Thanks. Plz offer remarks
You get way too elaborate in calculating AB. In 30/60/90 triangle, lengths are 1/2/sqrt(3). So AB is double the length calculated for BC.
Since interior angles are in A.P so, angles will be 30,60,90. If area is 24 it means base x height = 48
Then by hit and trial base and height will be 8 and 6 .. whereas hypotenuse will be 10 ..!! So the triangle is 30°-60°-90° and sides are 6-8-10
?
6/8/10 do not satisfy 30/60/90angle conditions
Sir , when angle B is 60° then hypotenuse is twice the base or half of perpendicular . So why to go in for AB²= AC²+BC². 🙏
This would be a lot easier if these college kids had just memorized the 30-60-90 triangle when they were in high school.

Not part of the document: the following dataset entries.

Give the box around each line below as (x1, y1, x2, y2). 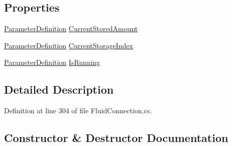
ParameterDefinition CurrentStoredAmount (4, 23, 138, 34)
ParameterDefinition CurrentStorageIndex (4, 40, 133, 50)
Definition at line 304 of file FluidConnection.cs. (4, 105, 152, 116)
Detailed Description (4, 82, 114, 97)
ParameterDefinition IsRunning (4, 57, 100, 67)
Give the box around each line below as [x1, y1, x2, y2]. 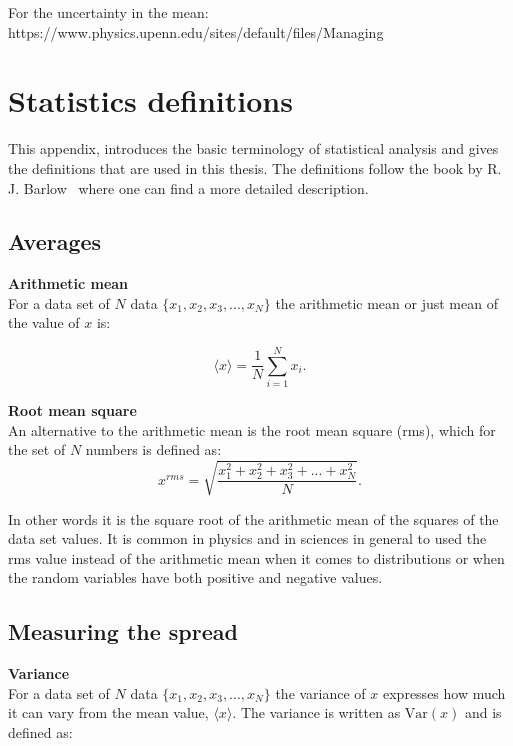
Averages [8, 226, 102, 257]
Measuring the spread [8, 616, 238, 647]
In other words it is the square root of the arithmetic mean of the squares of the [8, 508, 499, 529]
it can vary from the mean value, [8, 702, 209, 723]
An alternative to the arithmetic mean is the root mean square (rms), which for [8, 419, 496, 440]
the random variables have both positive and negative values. [8, 567, 383, 588]
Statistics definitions [8, 80, 293, 121]
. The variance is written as [232, 702, 401, 723]
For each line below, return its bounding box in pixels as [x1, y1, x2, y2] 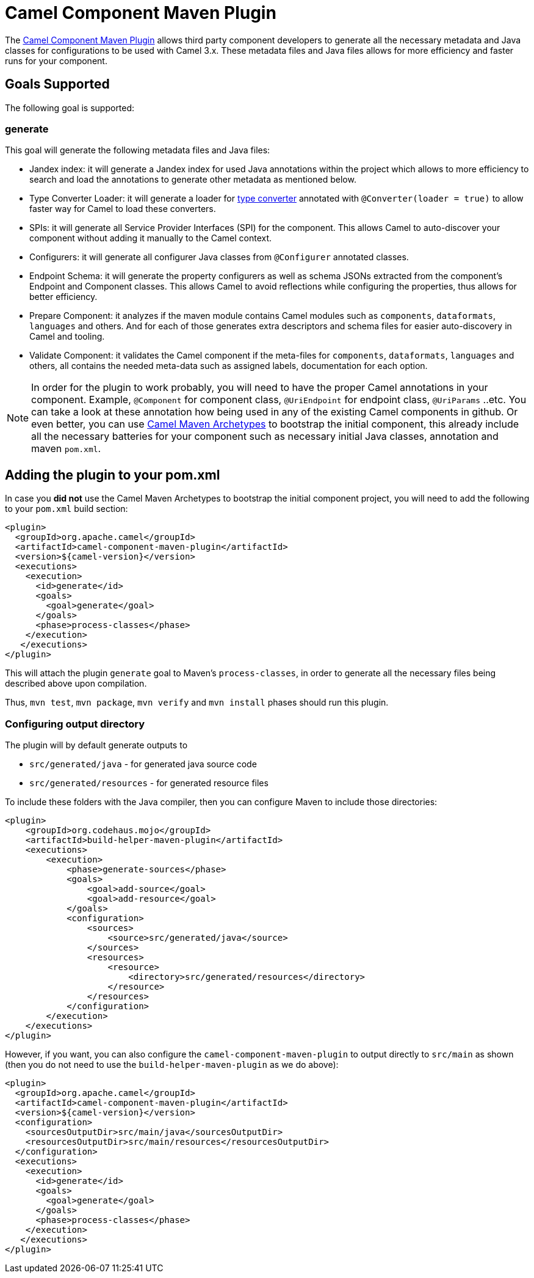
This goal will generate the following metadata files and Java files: [5, 145, 270, 156]
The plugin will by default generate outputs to [5, 739, 188, 750]
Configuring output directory [5, 717, 145, 730]
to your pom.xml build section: [5, 503, 128, 514]
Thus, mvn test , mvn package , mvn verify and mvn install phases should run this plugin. [5, 697, 389, 708]
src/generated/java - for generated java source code [29, 758, 257, 769]
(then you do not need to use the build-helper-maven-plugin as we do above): [5, 1059, 339, 1070]
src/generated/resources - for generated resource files [29, 777, 269, 788]
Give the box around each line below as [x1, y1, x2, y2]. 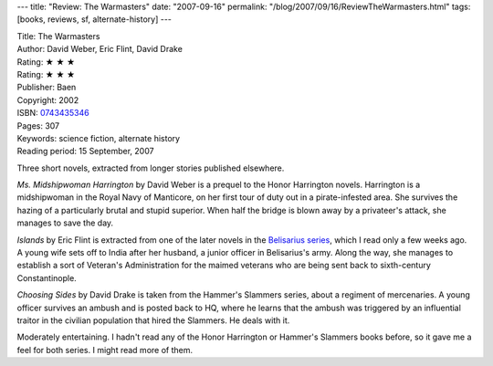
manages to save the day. [16, 217, 114, 228]
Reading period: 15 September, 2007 [16, 146, 154, 157]
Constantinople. [16, 272, 77, 283]
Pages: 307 [16, 120, 60, 131]
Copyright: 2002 [16, 94, 79, 105]
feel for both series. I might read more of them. [16, 344, 194, 355]
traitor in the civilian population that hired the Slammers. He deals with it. [16, 315, 290, 326]
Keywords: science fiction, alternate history [16, 132, 181, 143]
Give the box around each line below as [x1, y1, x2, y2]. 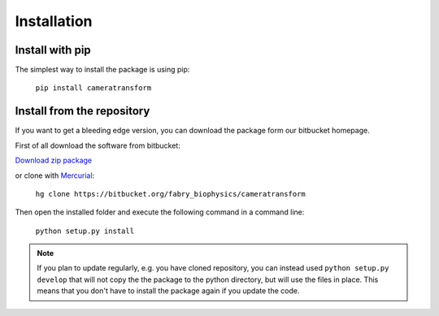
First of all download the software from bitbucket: [15, 141, 180, 150]
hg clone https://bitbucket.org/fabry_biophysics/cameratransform [35, 189, 306, 198]
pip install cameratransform [35, 84, 152, 93]
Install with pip [15, 43, 91, 57]
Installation [15, 12, 93, 30]
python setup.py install [35, 226, 134, 236]
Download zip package [15, 155, 93, 166]
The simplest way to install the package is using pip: [15, 65, 190, 75]
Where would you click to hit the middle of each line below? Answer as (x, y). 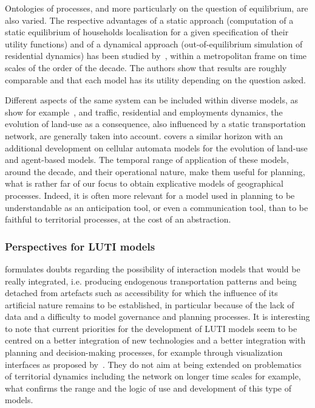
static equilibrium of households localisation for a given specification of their (147, 32)
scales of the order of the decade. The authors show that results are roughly (146, 67)
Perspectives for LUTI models (80, 246)
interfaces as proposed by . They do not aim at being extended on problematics (153, 364)
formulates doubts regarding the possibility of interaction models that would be (153, 268)
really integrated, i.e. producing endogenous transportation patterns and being (151, 281)
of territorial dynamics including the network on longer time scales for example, (153, 376)
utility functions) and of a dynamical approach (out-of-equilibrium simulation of (154, 43)
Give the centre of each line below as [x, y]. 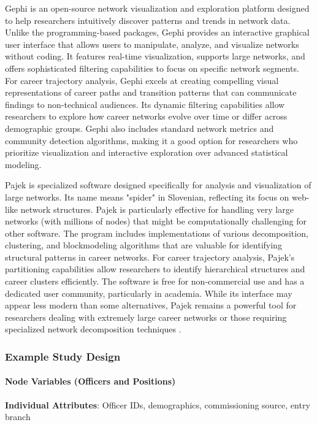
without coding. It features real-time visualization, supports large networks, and [155, 56]
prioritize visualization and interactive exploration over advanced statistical [147, 152]
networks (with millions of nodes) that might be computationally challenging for [156, 221]
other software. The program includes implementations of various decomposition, [157, 233]
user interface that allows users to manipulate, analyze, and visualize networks [152, 44]
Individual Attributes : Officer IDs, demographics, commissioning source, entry [158, 404]
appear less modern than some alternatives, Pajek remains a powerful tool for [151, 305]
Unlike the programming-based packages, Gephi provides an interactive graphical [157, 32]
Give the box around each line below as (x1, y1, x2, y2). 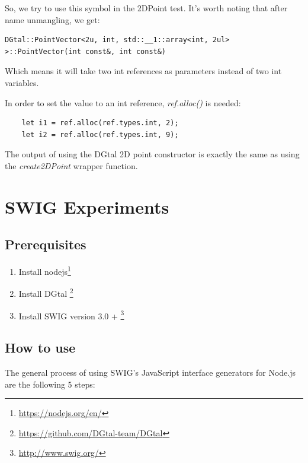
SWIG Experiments (5, 194, 169, 218)
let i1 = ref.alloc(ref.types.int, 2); (21, 119, 179, 128)
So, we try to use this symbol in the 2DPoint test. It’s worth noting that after (5, 2, 288, 14)
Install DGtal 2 (18, 286, 73, 300)
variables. (5, 76, 39, 88)
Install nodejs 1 (18, 264, 71, 277)
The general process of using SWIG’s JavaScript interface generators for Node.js (5, 366, 296, 379)
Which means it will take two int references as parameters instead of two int (5, 65, 282, 77)
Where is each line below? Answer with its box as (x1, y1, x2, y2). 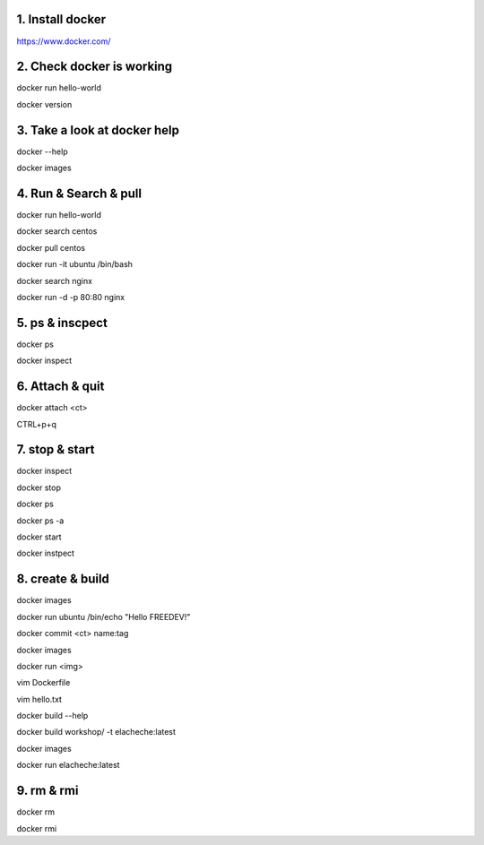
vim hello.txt (16, 694, 63, 704)
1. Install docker (16, 12, 107, 27)
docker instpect (16, 548, 75, 559)
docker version (16, 99, 73, 109)
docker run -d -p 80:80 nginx (16, 291, 125, 302)
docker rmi (16, 823, 57, 833)
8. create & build (16, 572, 109, 587)
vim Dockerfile (16, 677, 71, 688)
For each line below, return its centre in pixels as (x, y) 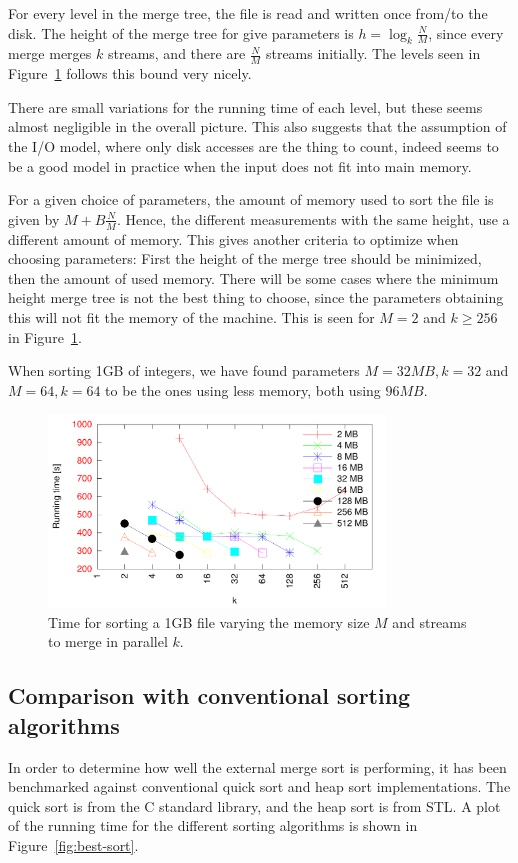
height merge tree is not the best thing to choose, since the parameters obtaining (256, 297)
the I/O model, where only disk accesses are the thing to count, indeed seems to (253, 146)
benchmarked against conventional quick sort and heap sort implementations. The (259, 786)
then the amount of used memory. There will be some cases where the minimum (253, 277)
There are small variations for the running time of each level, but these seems (245, 106)
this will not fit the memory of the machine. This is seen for (191, 316)
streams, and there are (176, 53)
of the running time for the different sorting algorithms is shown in (213, 825)
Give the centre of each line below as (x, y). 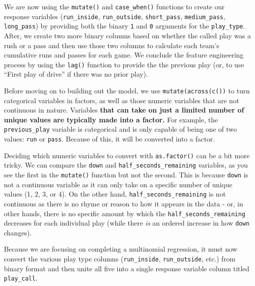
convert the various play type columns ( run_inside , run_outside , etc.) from (120, 259)
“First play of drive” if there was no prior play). (76, 74)
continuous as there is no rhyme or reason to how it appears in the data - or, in (124, 203)
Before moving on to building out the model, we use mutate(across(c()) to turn (127, 90)
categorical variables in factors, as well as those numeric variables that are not (122, 100)
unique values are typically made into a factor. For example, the (111, 119)
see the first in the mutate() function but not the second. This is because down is (126, 175)
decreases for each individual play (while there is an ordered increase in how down (127, 223)
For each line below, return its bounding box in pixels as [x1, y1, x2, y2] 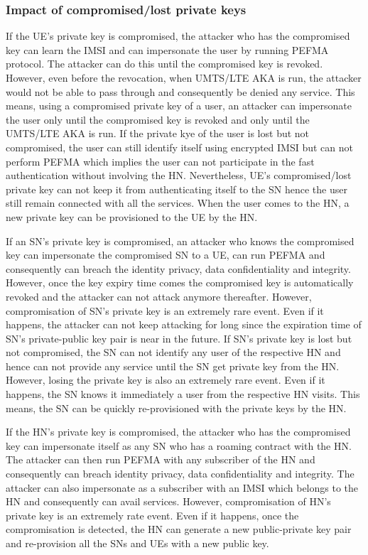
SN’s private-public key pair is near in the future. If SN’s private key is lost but [6, 330, 352, 345]
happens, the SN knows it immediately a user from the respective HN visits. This [6, 387, 360, 402]
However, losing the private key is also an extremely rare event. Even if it [6, 372, 325, 387]
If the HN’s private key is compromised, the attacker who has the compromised [6, 424, 351, 439]
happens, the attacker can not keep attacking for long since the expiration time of [6, 317, 362, 332]
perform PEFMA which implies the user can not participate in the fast [6, 153, 315, 168]
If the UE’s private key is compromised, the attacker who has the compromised [6, 28, 350, 43]
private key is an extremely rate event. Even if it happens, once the [6, 507, 299, 522]
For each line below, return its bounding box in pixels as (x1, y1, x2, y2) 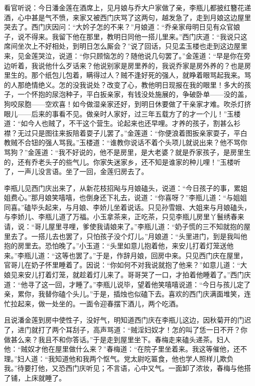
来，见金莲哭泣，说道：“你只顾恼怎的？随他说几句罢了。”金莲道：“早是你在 (4, 50, 244, 60)
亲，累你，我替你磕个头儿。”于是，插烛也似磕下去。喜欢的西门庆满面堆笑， (4, 289, 244, 299)
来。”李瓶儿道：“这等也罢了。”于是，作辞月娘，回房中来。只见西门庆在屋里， (4, 250, 247, 260)
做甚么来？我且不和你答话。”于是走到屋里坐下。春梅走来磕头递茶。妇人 (4, 334, 230, 344)
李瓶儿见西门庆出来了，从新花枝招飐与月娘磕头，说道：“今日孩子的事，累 (4, 182, 241, 193)
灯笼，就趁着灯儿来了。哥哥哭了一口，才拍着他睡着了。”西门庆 (51, 269, 251, 280)
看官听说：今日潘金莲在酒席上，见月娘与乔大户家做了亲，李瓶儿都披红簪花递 (4, 2, 251, 12)
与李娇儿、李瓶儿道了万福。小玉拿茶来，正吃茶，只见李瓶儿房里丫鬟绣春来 (4, 211, 244, 222)
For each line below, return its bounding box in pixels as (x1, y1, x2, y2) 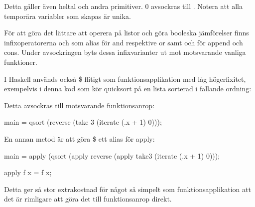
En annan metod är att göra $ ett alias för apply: (4, 133, 155, 144)
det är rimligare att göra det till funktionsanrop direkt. (4, 194, 172, 204)
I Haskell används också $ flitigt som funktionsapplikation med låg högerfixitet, (4, 73, 246, 84)
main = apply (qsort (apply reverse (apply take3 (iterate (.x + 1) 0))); (4, 150, 220, 161)
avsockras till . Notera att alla (151, 1, 243, 11)
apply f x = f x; (4, 167, 52, 178)
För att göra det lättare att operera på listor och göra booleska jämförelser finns (4, 27, 249, 38)
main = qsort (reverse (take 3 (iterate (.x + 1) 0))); (4, 117, 162, 127)
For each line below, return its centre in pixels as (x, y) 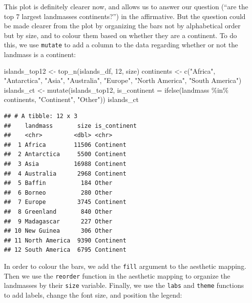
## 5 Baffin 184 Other (58, 183)
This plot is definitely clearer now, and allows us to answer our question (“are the (126, 6)
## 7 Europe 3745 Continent (65, 202)
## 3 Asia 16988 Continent (65, 164)
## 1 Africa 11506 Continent (65, 145)
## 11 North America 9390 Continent (65, 240)
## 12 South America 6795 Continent (65, 250)
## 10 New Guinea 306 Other (58, 231)
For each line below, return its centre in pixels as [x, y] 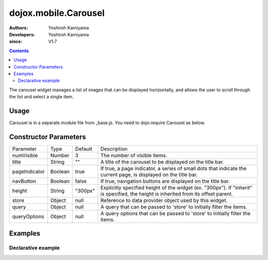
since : [16, 42]
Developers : [22, 34]
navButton [24, 181]
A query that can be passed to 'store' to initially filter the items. [174, 207]
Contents [19, 51]
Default [84, 149]
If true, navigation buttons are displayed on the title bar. [165, 181]
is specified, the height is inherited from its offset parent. [167, 194]
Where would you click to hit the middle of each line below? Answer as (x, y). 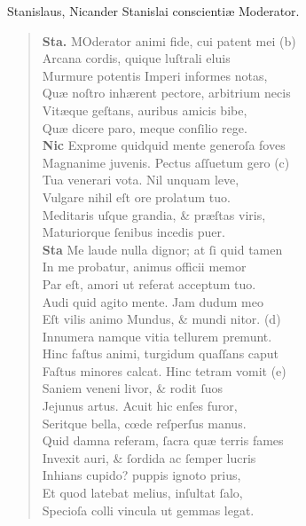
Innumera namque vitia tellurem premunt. (157, 336)
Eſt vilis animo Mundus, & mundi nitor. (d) (161, 319)
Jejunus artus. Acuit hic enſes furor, (140, 406)
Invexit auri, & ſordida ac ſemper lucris (149, 457)
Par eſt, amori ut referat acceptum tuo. (149, 283)
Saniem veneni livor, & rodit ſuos (132, 388)
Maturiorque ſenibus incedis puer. (133, 232)
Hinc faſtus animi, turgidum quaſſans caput (161, 353)
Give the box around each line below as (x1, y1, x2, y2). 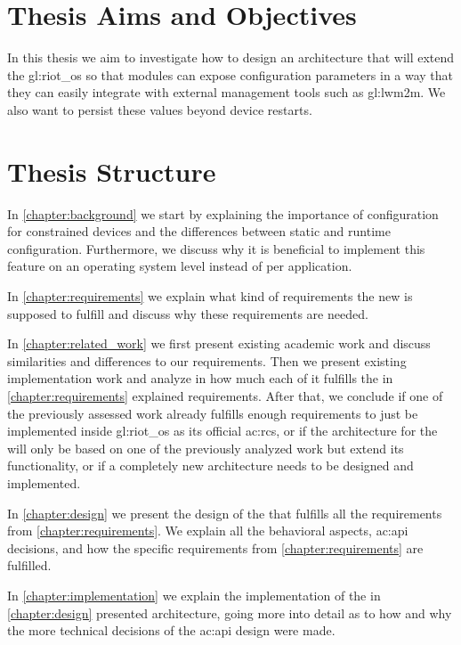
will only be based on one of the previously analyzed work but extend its (7, 438, 404, 457)
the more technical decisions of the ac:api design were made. (7, 621, 336, 640)
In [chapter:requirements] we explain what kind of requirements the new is (7, 287, 413, 305)
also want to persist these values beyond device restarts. (7, 100, 312, 118)
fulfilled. (7, 556, 52, 575)
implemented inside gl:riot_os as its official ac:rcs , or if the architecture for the (7, 421, 438, 440)
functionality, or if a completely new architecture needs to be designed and (7, 456, 414, 475)
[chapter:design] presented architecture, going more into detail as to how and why (7, 603, 452, 622)
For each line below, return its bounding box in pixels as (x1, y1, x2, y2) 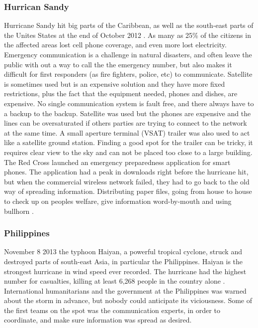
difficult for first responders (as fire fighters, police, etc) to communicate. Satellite (4, 69, 253, 79)
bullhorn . (4, 205, 34, 216)
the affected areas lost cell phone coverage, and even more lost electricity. (4, 39, 227, 50)
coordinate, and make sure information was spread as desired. (4, 315, 192, 325)
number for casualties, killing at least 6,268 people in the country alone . (4, 276, 225, 286)
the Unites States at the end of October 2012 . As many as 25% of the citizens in (4, 29, 251, 40)
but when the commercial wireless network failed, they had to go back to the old (4, 176, 250, 186)
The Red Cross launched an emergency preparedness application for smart (4, 157, 231, 167)
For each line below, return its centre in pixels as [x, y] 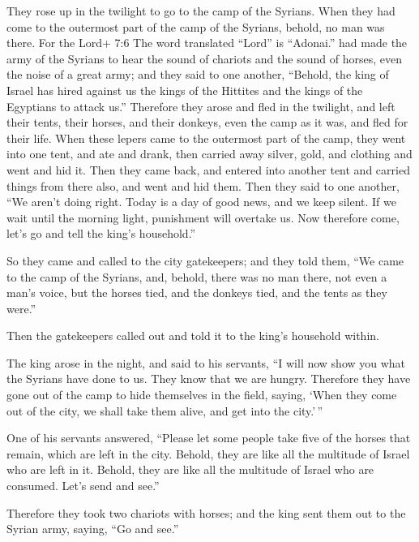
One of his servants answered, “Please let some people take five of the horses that [209, 438]
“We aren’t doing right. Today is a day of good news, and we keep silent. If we [201, 202]
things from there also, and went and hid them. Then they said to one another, [203, 185]
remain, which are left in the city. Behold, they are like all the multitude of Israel [208, 453]
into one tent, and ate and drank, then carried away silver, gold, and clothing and [209, 154]
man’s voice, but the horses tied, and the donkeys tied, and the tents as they [197, 293]
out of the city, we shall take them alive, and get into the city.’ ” [165, 410]
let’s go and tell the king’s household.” [101, 233]
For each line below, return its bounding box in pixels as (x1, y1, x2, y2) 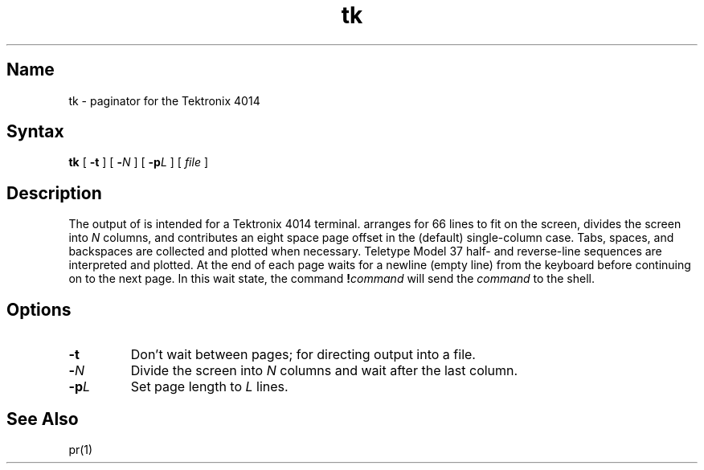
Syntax (6, 121, 64, 142)
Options (6, 299, 72, 320)
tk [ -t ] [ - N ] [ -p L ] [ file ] (68, 155, 208, 170)
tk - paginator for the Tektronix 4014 (68, 93, 260, 108)
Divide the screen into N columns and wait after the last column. (130, 362, 518, 379)
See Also (6, 408, 79, 429)
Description (6, 182, 102, 203)
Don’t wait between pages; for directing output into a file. (130, 346, 476, 363)

Let AB = c, CA = b, and BC = a.
θ + 2θ + 3θ = 180
6θ = 180
θ = 30°
sin(θ) = a/c
1/2 = a/c
c = 2a
cos(θ) = b/c
√3/2 = b/2a
2b = 2√3a
b = √3a
A = casin(2θ)/2
24 = (2a)a(√3/2)/2
48 = √3a²
a² = 48/√3 = 16√3
a = √(16√3) = 4∜3
b = √3a = √3(4∜3)
b = 4√(3√3)
c = 2a = 2(4∜3)
c = 8∜3
(a, b, c) = (4∜3, 4√(3√3), 8∜3)
3^(1/4)=4th root of 3
and 4* 3^3/4 = 9. 11803
what s the second solution?
The last few seconds, finding b and c using tan and sin.
Sir 🙏 after finding out a,b and c why again tan30 , Sin 30..
That is the 2nd way to find b and c after finding a.
🙏
Took me 10 seconds, 30-60-90 triangle.
Nice
θ=30,ovviamente...poi sappiamo che A=1/2absinα...i lati risultano √√3√48,√48/√√3,2√48/√√3
C = 2 times a
Задача не очень сложная решается в уме
A simple 6-8-10 right triangle. What is this fuss about?